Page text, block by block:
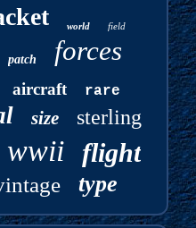
world field
patch forces
aircraft rare
size sterling
wwii flight
type
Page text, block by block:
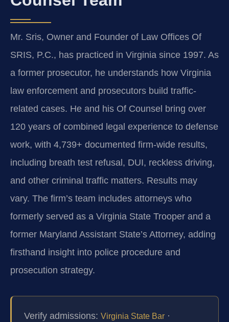
Mr. Sris, Owner and Founder of Law Offices Of
SRIS, P.C., has practiced in Virginia since 1997. As
a former prosecutor, he understands how Virginia
law enforcement and prosecutors build traffic-
related cases. He and his Of Counsel bring over
120 years of combined legal experience to defense
work, with 4,739+ documented firm-wide results,
including breath test refusal, DUI, reckless driving,
and other criminal traffic matters. Results may
vary. The firm’s team includes attorneys who
formerly served as a Virginia State Trooper and a
former Maryland Assistant State’s Attorney, adding
firsthand insight into police procedure and
prosecution strategy.
Verify admissions: Virginia State Bar ·

□ □ □ □ □

— Task objective —
Leaving out the pictures, please output the lines in the entries above from the one with "patch forces" through the one with "related cases. He", exactly as they are.

— Answer section —
patch forces
aircraft rare
size sterling
wwii flight
type
Page text, block by block:
Mr. Sris, Owner and Founder of Law Offices Of
SRIS, P.C., has practiced in Virginia since 1997. As
a former prosecutor, he understands how Virginia
law enforcement and prosecutors build traffic-
related cases. He and his Of Counsel bring over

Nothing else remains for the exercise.